Segment Start: Data

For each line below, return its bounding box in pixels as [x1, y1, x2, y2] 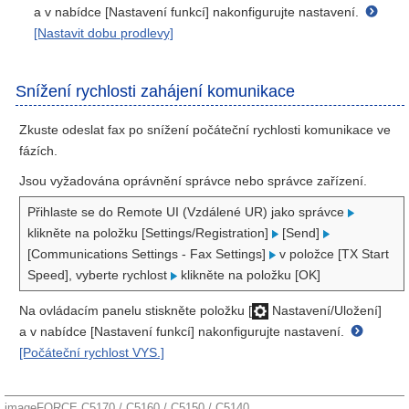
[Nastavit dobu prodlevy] [34, 26, 173, 40]
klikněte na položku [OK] [177, 267, 320, 282]
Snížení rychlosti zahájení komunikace [16, 82, 295, 100]
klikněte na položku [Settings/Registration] [27, 225, 272, 240]
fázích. [19, 143, 58, 158]
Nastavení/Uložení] [268, 303, 382, 318]
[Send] [278, 225, 323, 240]
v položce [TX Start [276, 246, 389, 261]

Segment End: Data

Determine how many lines above contain "položku" and respond with that number only.

=== Task result ===
2